**TASK PROMPT**
Although the entries contain pictures, only their text goes into the copy, set down exactly.

**EXTRACTED ENTRIES**
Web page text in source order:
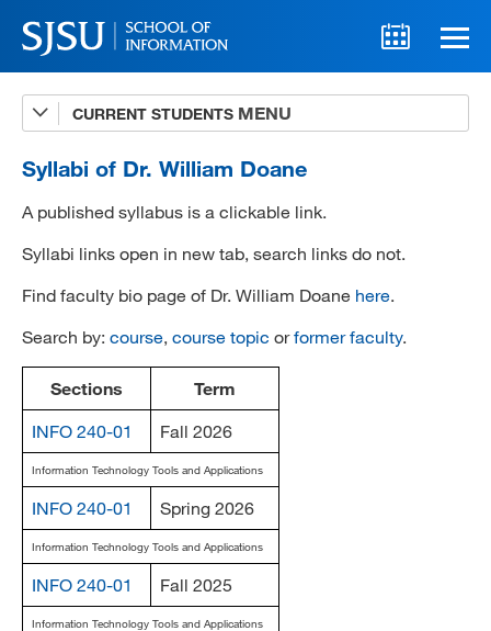
CURRENT STUDENTS
Advising
A-Z Faculty List
Schedules
Syllabi
Internships
Textbooks
Technology Support
MLIS 289 Handbook
MARA 289 Handbook
Canvas
MySJSU
Syllabi of Dr. William Doane
A published syllabus is a clickable link.
Syllabi links open in new tab, search links do not.
Find faculty bio page of Dr. William Doane here.
Search by: course, course topic orformer faculty.
Sections Term
INFO 240-01 Fall 2026
Information Technology Tools and Applications
INFO 240-01 Spring 2026
Information Technology Tools and Applications
INFO 240-01 Fall 2025
Information Technology Tools and Applications
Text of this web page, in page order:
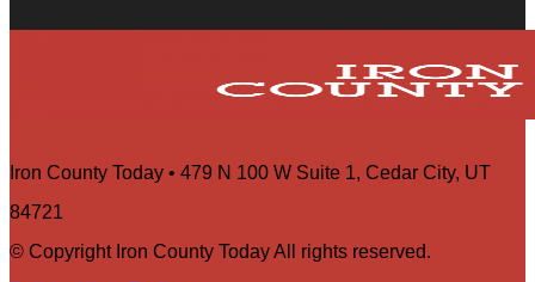
Iron County Today • 479 N 100 W Suite 1, Cedar City, UT
84721
© Copyright Iron County Today All rights reserved.

**WRITTEN RESPONSE**
Web page text in source order:
CURRENT STUDENTS
Advising
A-Z Faculty List
Schedules
Syllabi
Internships
Textbooks
Technology Support
MLIS 289 Handbook
MARA 289 Handbook
Canvas
MySJSU
Syllabi of Dr. William Doane
A published syllabus is a clickable link.
Syllabi links open in new tab, search links do not.
Find faculty bio page of Dr. William Doane here.
Search by: course, course topic orformer faculty.
Sections Term
INFO 240-01 Fall 2026
Information Technology Tools and Applications
INFO 240-01 Spring 2026
Information Technology Tools and Applications
INFO 240-01 Fall 2025
Information Technology Tools and Applications
Text of this web page, in page order:
Iron County Today • 479 N 100 W Suite 1, Cedar City, UT
84721
© Copyright Iron County Today All rights reserved.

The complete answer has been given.